# Exercise objective:
Where the lines below hold images, skip those and copy every word exactly.

── Dataset entries

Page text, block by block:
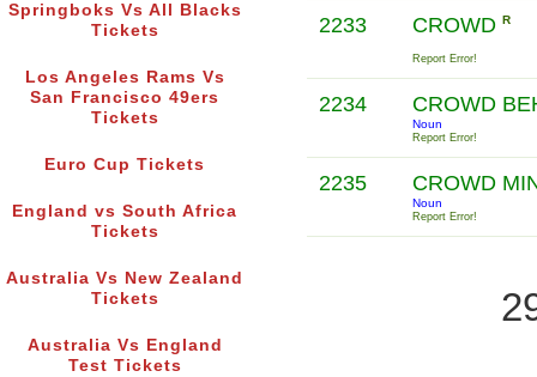
Springboks Vs All Blacks
Tickets
Los Angeles Rams Vs
San Francisco 49ers
Tickets
Euro Cup Tickets
England vs South Africa
Tickets
Australia Vs New Zealand
Tickets
Australia Vs England
Test Tickets
2233 CROWD R
Report Error!
2234 CROWD
Noun
Report Error!
2235 CROWD
Noun
Report Error!
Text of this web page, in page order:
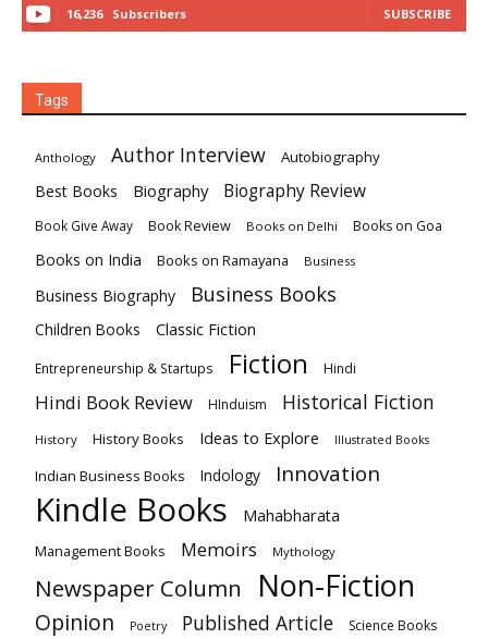
16,236 Subscribers SUBSCRIBE
Tags
Anthology Author Interview Autobiography
Best Books Biography Biography Review
Book Give Away Book Review Books on Delhi Books on Goa
Books on India Books on Ramayana Business
Business Biography Business Books
Children Books Classic Fiction
Entrepreneurship & Startups Fiction Hindi
Hindi Book Review HInduism Historical Fiction
History History Books Ideas to Explore Illustrated Books
Indian Business Books Indology Innovation
Kindle Books Mahabharata
Management Books Memoirs Mythology
Newspaper Column Non-Fiction
Opinion Poetry Published Article Science Books
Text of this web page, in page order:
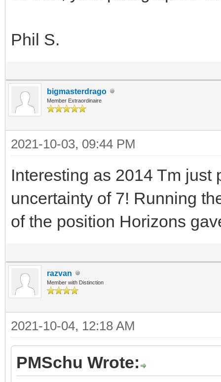
Phil S.
bigmasterdrago
Member Extraordinaire
2021-10-03, 09:44 PM
Interesting as 2014 Tm
uncertainty of 7! Running
of the position Horizons
razvan
Member with Distinction
2021-10-04, 12:18 AM
PMSchu Wrote:
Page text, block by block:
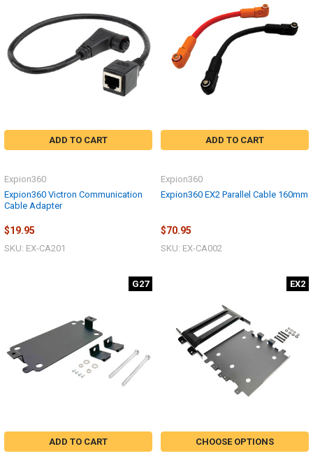
ADD TO CART
Expion360 Victron Communication
Cable Adapter
Expion360
$19.95
SKU: EX-CA201
ADD TO CART
Expion360 EX2 Parallel Cable 160mm
Expion360
$70.95
SKU: EX-CA002
G27
ADD TO CART
EX2
CHOOSE OPTIONS
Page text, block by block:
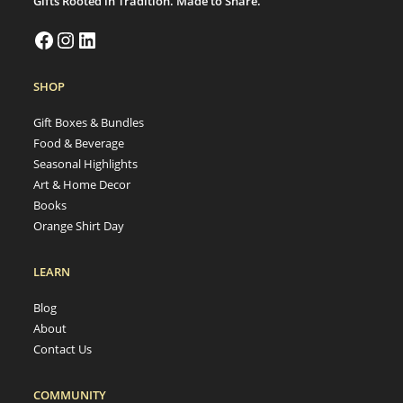
SHOP
Gift Boxes & Bundles
Food & Beverage
Seasonal Highlights
Art & Home Decor
Books
Orange Shirt Day
LEARN
Blog
About
Contact Us
COMMUNITY
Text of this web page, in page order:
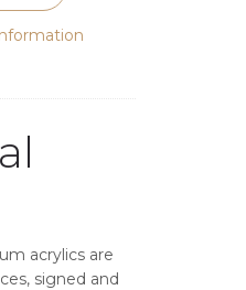
acrylics are
signed and
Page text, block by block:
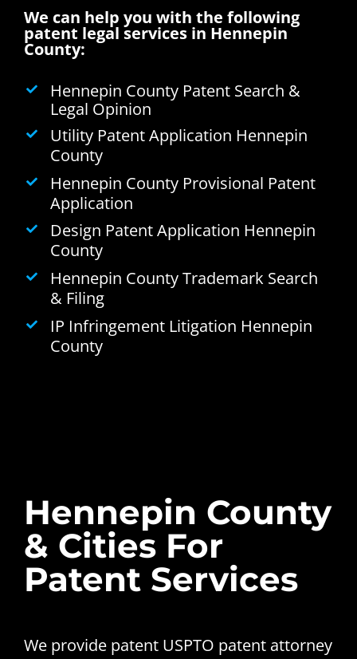
We can help you with the following
patent legal services in Hennepin
County:
Hennepin County Patent Search &
Legal Opinion
Utility Patent Application Hennepin
County
Hennepin County Provisional Patent
Application
Design Patent Application Hennepin
County
Hennepin County Trademark Search
& Filing
IP Infringement Litigation Hennepin
County
Hennepin County
& Cities For
Patent Services
We provide patent USPTO patent attorney
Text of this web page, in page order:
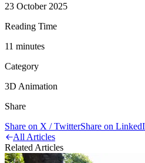
23 October 2025
Reading Time
11 minutes
Category
3D Animation
Share
Share on X / TwitterShare on
All Articles
Related Articles
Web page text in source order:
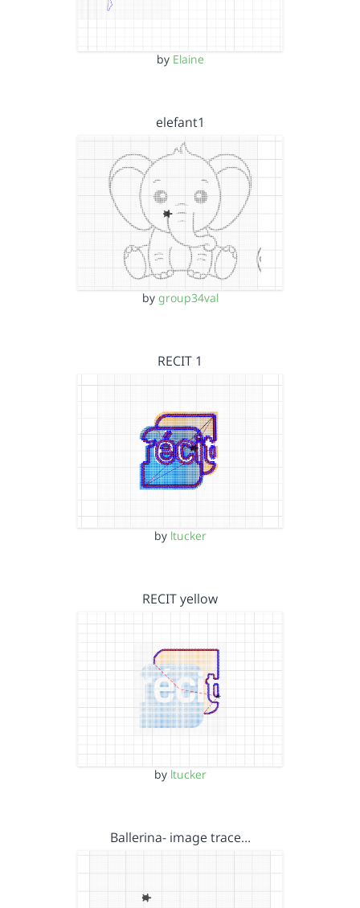
by Elaine
elefant1
by group34val
RECIT 1
by ltucker
RECIT yellow
by ltucker
Ballerina- image trace…
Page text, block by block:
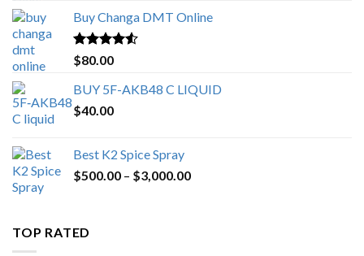
through
Buy Changa DMT Online
Rated4.25
out of 5
$80.00
BUY 5F-AKB48 C LIQUID
$40.00
Best K2 Spice Spray
$500.00 – $3,000.00Price
TOP RATED
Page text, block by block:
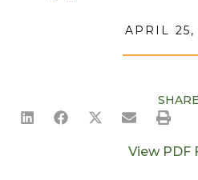
APRIL 25,
View PDF
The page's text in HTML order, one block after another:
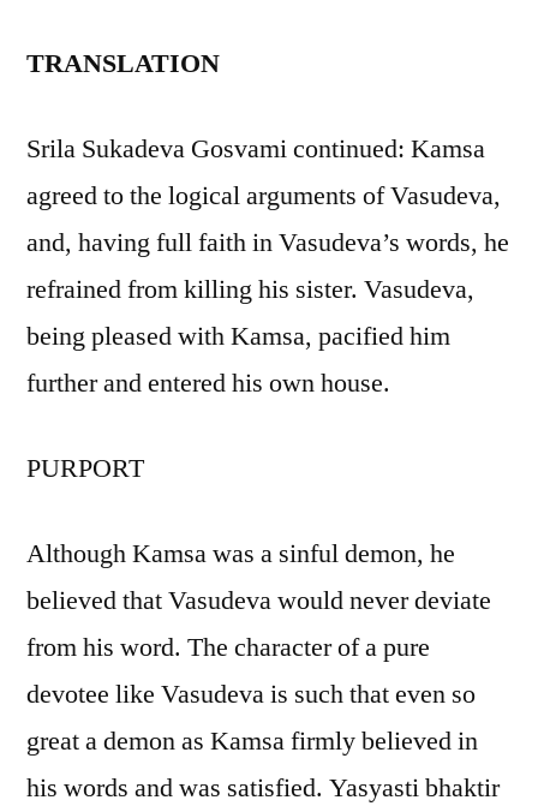
TRANSLATION
Srila Sukadeva Gosvami continued: Kamsa
agreed to the logical arguments of Vasudeva,
and, having full faith in Vasudeva’s words, he
refrained from killing his sister. Vasudeva,
being pleased with Kamsa, pacified him
further and entered his own house.
PURPORT
Although Kamsa was a sinful demon, he
believed that Vasudeva would never deviate
from his word. The character of a pure
devotee like Vasudeva is such that even so
great a demon as Kamsa firmly believed in
his words and was satisfied. Yasyasti bhaktir
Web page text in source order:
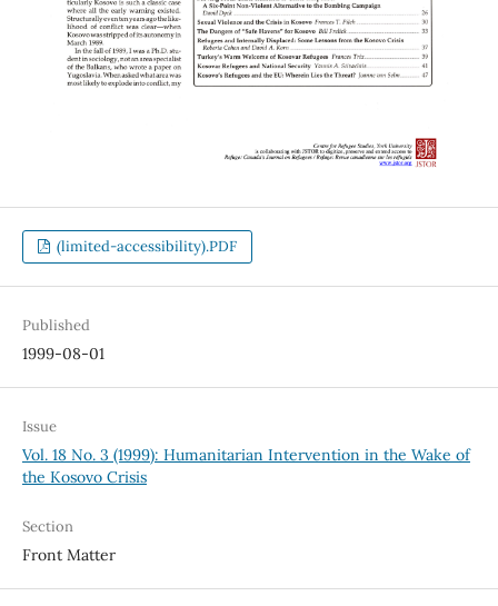
(limited-accessibility).PDF
Published
1999-08-01
Issue
Vol. 18 No. 3 (1999): Humanitarian Intervention in the Wake of
the Kosovo Crisis
Section
Front Matter
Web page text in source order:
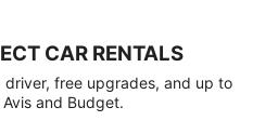
CAR RENTALS
free upgrades, and up to
and Budget.
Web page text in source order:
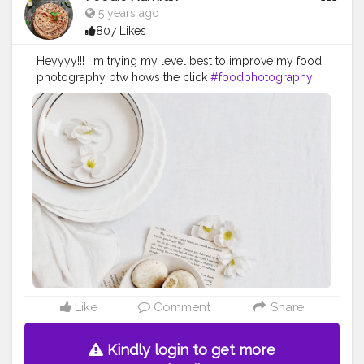
5 years ago
807 Likes
Heyyyy!!! I m trying my level best to improve my food
photography btw hows the click #foodphotography
#foodie
Like Comment Share
Kindly login to get more
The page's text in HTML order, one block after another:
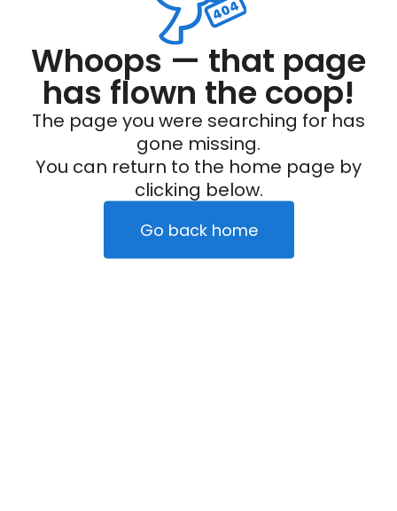
Whoops — that page
has flown the coop!
The page you were searching for has
gone missing.
You can return to the home page by
clicking below.
Go back home
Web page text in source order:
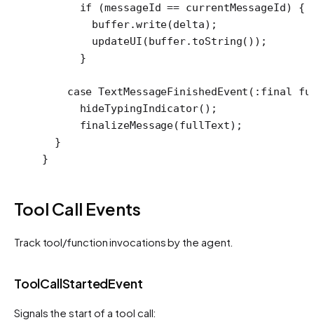
      if
(messageId == currentMessageId) {
        buffer.
write(delta);
        updateUI
(buffer. toString());
      }
    case
TextMessageFinishedEvent ( :final
      hideTypingIndicator
();
      finalizeMessage
(fullText);
  }
}
Tool Call Events
Track tool/function invocations by the agent.
ToolCallStartedEvent
Signals the start of a tool call:
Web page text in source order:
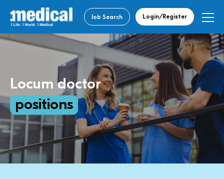
Job Search Login/Register
Locum doctor
positions
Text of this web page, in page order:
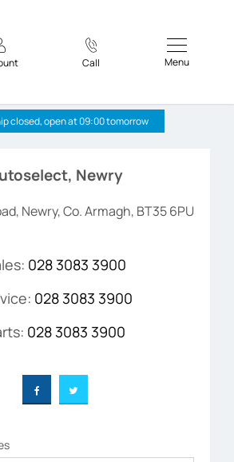
Call Menu
closed, open at09:00tomorrow
Newry
, Newry,Co. Armagh, BT35 6PU
028 3083 3900
028 3083 3900
028 3083 3900
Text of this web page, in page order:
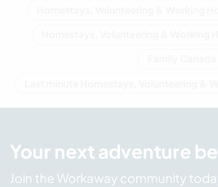
Your next adventure
Join the Workaway community
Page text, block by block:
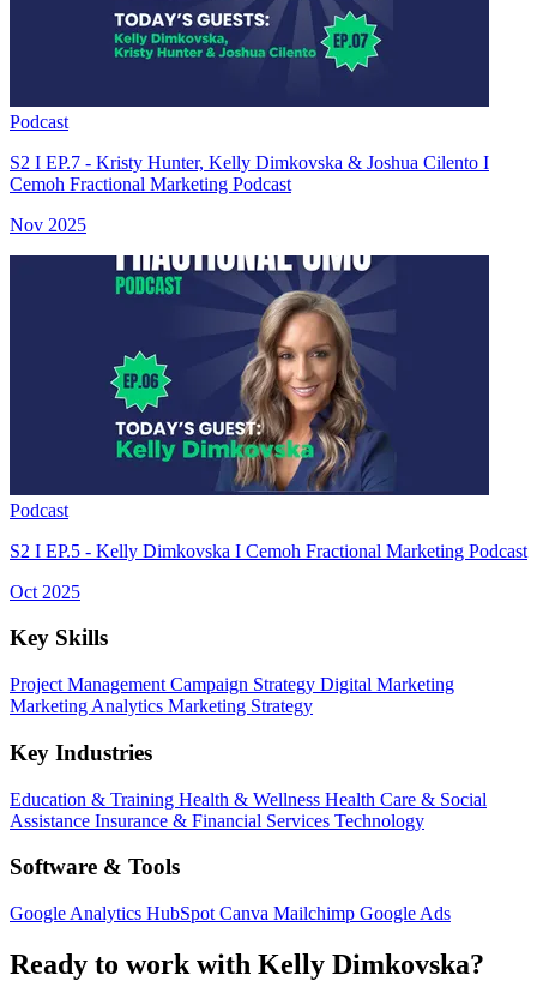
Podcast
S2 I EP.7 - Kristy Hunter, Kelly Dimkovska & Joshua Cilento I
Cemoh Fractional Marketing Podcast
Nov 2025
Podcast
S2 I EP.5 - Kelly Dimkovska I Cemoh Fractional Marketing Podcast
Oct 2025
Key Skills
Project Management Campaign Strategy Digital Marketing
Marketing Analytics Marketing Strategy
Key Industries
Education & Training Health & Wellness Health Care & Social
Assistance Insurance & Financial Services Technology
Software & Tools
Google Analytics HubSpot Canva Mailchimp Google Ads
Ready to work with Kelly Dimkovska?
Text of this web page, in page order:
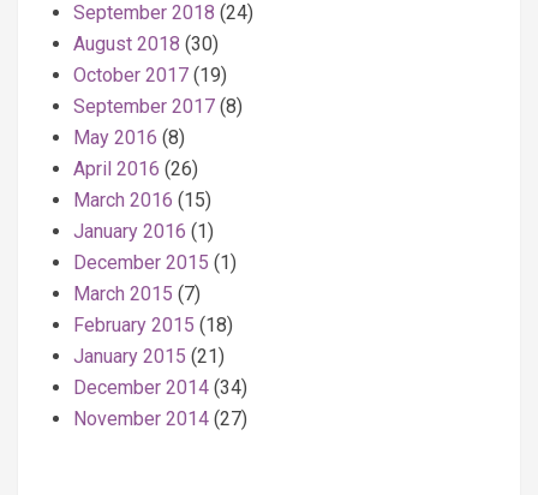
September 2018 (24)
August 2018 (30)
October 2017 (19)
September 2017 (8)
May 2016 (8)
April 2016 (26)
March 2016 (15)
January 2016 (1)
December 2015 (1)
March 2015 (7)
February 2015 (18)
January 2015 (21)
December 2014 (34)
November 2014 (27)
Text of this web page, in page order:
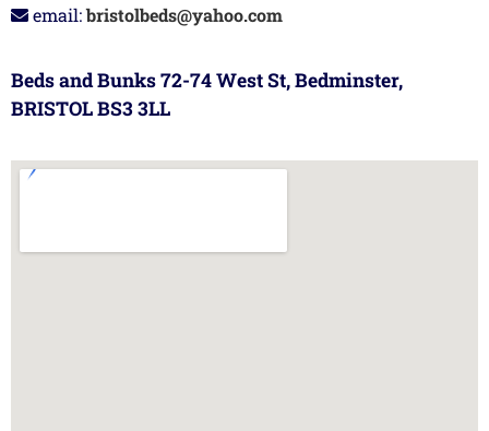
email:bristolbeds@yahoo.com
Beds and Bunks 72-74 West St, Bedminster,
BRISTOL BS3 3LL
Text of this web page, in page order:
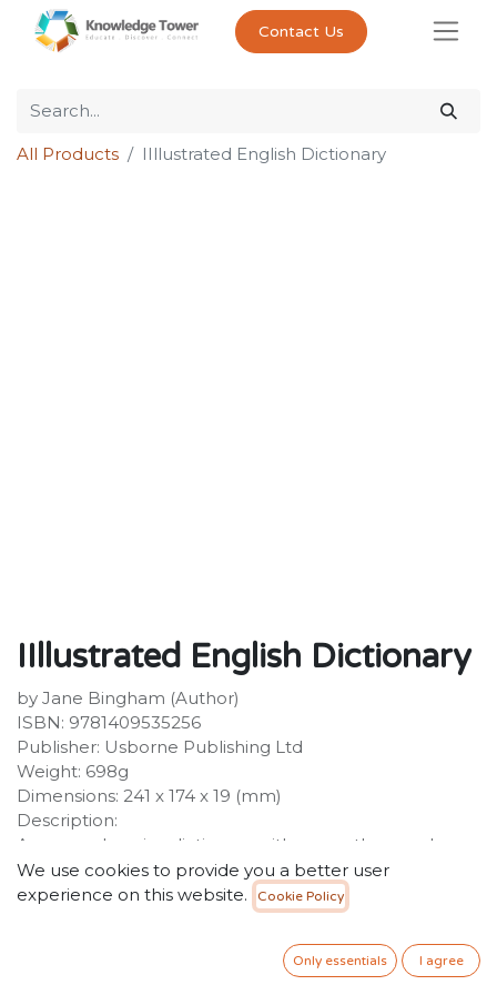
Contact Us
All Products IIllustrated English Dictionary
IIllustrated English Dictionary
by Jane Bingham (Author)
ISBN: 9781409535256
Publisher: Usborne Publishing Ltd
Weight: 698g
Dimensions: 241 x 174 x 19 (mm)
Description:
A comprehensive dictionary with over a thousand
colour illustrations, over 10,000 entries and 25,000
straightforward definitions. Fully revised and updated
for 2014 and beyond, with new words added and
redundant words removed. Includes example
sentences and pronunciation guides for tricky words,
We use cookies to provide you a better user
experience on this website.
Cookie Policy
Only essentials I agree
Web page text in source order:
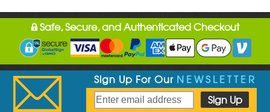
Safe, Secure, and Authenticated Checkout
Sign Up For Our NEWSLETTER
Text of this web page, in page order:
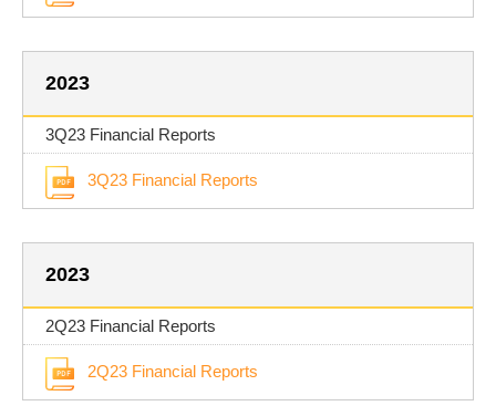
2023
3Q23 Financial Reports
3Q23 Financial Reports
2023
2Q23 Financial Reports
2Q23 Financial Reports
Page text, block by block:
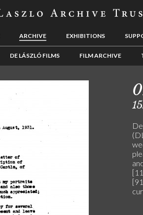
ARCHIVE EXHIBITIONS
DE LÁSZLÓ FILMS FILM ARCHIVE
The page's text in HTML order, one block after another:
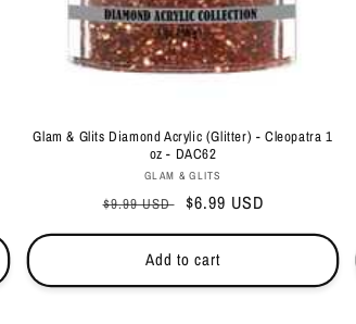
Glam & Glits Diamond Acrylic (Glitter) - Cleopatra 1
oz - DAC62
Vendor:
GLAM & GLITS
Regular
price
$9.99 USD
Sale
price
$6.99 USD
Add to cart
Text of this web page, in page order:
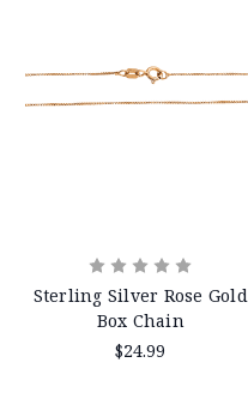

────

# Solution below:
Page text, block by block:
Springboks Vs All Blacks
Tickets
Los Angeles Rams Vs
San Francisco 49ers
Tickets
Euro Cup Tickets
England vs South Africa
Tickets
Australia Vs New Zealand
Tickets
Australia Vs England
Test Tickets
2233 CROWD R
Report Error!
2234 CROWD
Noun
Report Error!
2235 CROWD
Noun
Report Error!
Text of this web page, in page order:
16,236 Subscribers SUBSCRIBE
Tags
Anthology Author Interview Autobiography
Best Books Biography Biography Review
Book Give Away Book Review Books on Delhi Books on Goa
Books on India Books on Ramayana Business
Business Biography Business Books
Children Books Classic Fiction
Entrepreneurship & Startups Fiction Hindi
Hindi Book Review HInduism Historical Fiction
History History Books Ideas to Explore Illustrated Books
Indian Business Books Indology Innovation
Kindle Books Mahabharata
Management Books Memoirs Mythology
Newspaper Column Non-Fiction
Opinion Poetry Published Article Science Books
Text of this web page, in page order:
Phil S.
bigmasterdrago
Member Extraordinaire
2021-10-03, 09:44 PM
Interesting as 2014 Tm
uncertainty of 7! Running
of the position Horizons
razvan
Member with Distinction
2021-10-04, 12:18 AM
PMSchu Wrote:
Page text, block by block:
ADD TO CART
Expion360 Victron Communication
Cable Adapter
Expion360
$19.95
SKU: EX-CA201
ADD TO CART
Expion360 EX2 Parallel Cable 160mm
Expion360
$70.95
SKU: EX-CA002
G27
ADD TO CART
EX2
CHOOSE OPTIONS
Page text, block by block:
SHOP
Gift Boxes & Bundles
Food & Beverage
Seasonal Highlights
Art & Home Decor
Books
Orange Shirt Day
LEARN
Blog
About
Contact Us
COMMUNITY
Text of this web page, in page order:
acrylics are
signed and
Page text, block by block:
We can help you with the following
patent legal services in Hennepin
County:
Hennepin County Patent Search &
Legal Opinion
Utility Patent Application Hennepin
County
Hennepin County Provisional Patent
Application
Design Patent Application Hennepin
County
Hennepin County Trademark Search
& Filing
IP Infringement Litigation Hennepin
County
Hennepin County
& Cities For
Patent Services
We provide patent USPTO patent attorney
Text of this web page, in page order:
23 October 2025
Reading Time
11 minutes
Category
3D Animation
Share
Share on X / TwitterShare on
All Articles
Related Articles
Web page text in source order:
by Elaine
elefant1
by group34val
RECIT 1
by ltucker
RECIT yellow
by ltucker
Ballerina- image trace…
Page text, block by block:
through
Buy Changa DMT Online
Rated4.25
out of 5
$80.00
BUY 5F-AKB48 C LIQUID
$40.00
Best K2 Spice Spray
$500.00 – $3,000.00Price
TOP RATED
Page text, block by block:
APRIL 25,
View PDF
The page's text in HTML order, one block after another:
TRANSLATION
Srila Sukadeva Gosvami continued: Kamsa
agreed to the logical arguments of Vasudeva,
and, having full faith in Vasudeva’s words, he
refrained from killing his sister. Vasudeva,
being pleased with Kamsa, pacified him
further and entered his own house.
PURPORT
Although Kamsa was a sinful demon, he
believed that Vasudeva would never deviate
from his word. The character of a pure
devotee like Vasudeva is such that even so
great a demon as Kamsa firmly believed in
his words and was satisfied. Yasyasti bhaktir
Web page text in source order:
(limited-accessibility).PDF
Published
1999-08-01
Issue
Vol. 18 No. 3 (1999): Humanitarian Intervention in the Wake of
the Kosovo Crisis
Section
Front Matter
Web page text in source order:
CAR RENTALS
free upgrades, and up to
and Budget.
Web page text in source order:
5 years ago
807 Likes
Heyyyy!!! I m trying my level best to improve my food
photography btw hows the click #foodphotography
#foodie
Like Comment Share
Kindly login to get more
The page's text in HTML order, one block after another:
Whoops — that page
has flown the coop!
The page you were searching for has
gone missing.
You can return to the home page by
clicking below.
Go back home
Web page text in source order:
      if
(messageId == currentMessageId) {
        buffer.
write(delta);
        updateUI
(buffer. toString());
      }
    case
TextMessageFinishedEvent ( :final
      hideTypingIndicator
();
      finalizeMessage
(fullText);
  }
}
Tool Call Events
Track tool/function invocations by the agent.
ToolCallStartedEvent
Signals the start of a tool call:
Web page text in source order:
Job Search Login/Register
Locum doctor
positions
Text of this web page, in page order:
Call Menu
closed, open at09:00tomorrow
Newry
, Newry,Co. Armagh, BT35 6PU
028 3083 3900
028 3083 3900
028 3083 3900
Text of this web page, in page order:
Your next adventure
Join the Workaway community
Page text, block by block:
Podcast
S2 I EP.7 - Kristy Hunter, Kelly Dimkovska & Joshua Cilento I
Cemoh Fractional Marketing Podcast
Nov 2025
Podcast
S2 I EP.5 - Kelly Dimkovska I Cemoh Fractional Marketing Podcast
Oct 2025
Key Skills
Project Management Campaign Strategy Digital Marketing
Marketing Analytics Marketing Strategy
Key Industries
Education & Training Health & Wellness Health Care & Social
Assistance Insurance & Financial Services Technology
Software & Tools
Google Analytics HubSpot Canva Mailchimp Google Ads
Ready to work with Kelly Dimkovska?
Text of this web page, in page order:
September 2018 (24)
August 2018 (30)
October 2017 (19)
September 2017 (8)
May 2016 (8)
April 2016 (26)
March 2016 (15)
January 2016 (1)
December 2015 (1)
March 2015 (7)
February 2015 (18)
January 2015 (21)
December 2014 (34)
November 2014 (27)
Text of this web page, in page order:
email:bristolbeds@yahoo.com
Beds and Bunks 72-74 West St, Bedminster,
BRISTOL BS3 3LL
Text of this web page, in page order:
Contact Us
All Products IIllustrated English Dictionary
IIllustrated English Dictionary
by Jane Bingham (Author)
ISBN: 9781409535256
Publisher: Usborne Publishing Ltd
Weight: 698g
Dimensions: 241 x 174 x 19 (mm)
Description:
A comprehensive dictionary with over a thousand
colour illustrations, over 10,000 entries and 25,000
straightforward definitions. Fully revised and updated
for 2014 and beyond, with new words added and
redundant words removed. Includes example
sentences and pronunciation guides for tricky words,
We use cookies to provide you a better user
experience on this website.
Cookie Policy
Only essentials I agree
Web page text in source order:
Safe, Secure, and Authenticated Checkout
Sign Up For Our NEWSLETTER
Text of this web page, in page order:
2023
3Q23 Financial Reports
3Q23 Financial Reports
2023
2Q23 Financial Reports
2Q23 Financial Reports
Page text, block by block:
ARCHIVE EXHIBITIONS
DE LÁSZLÓ FILMS FILM ARCHIVE
The page's text in HTML order, one block after another:
Glam & Glits Diamond Acrylic (Glitter) - Cleopatra 1
oz - DAC62
Vendor:
GLAM & GLITS
Regular
price
$9.99 USD
Sale
price
$6.99 USD
Add to cart
Text of this web page, in page order:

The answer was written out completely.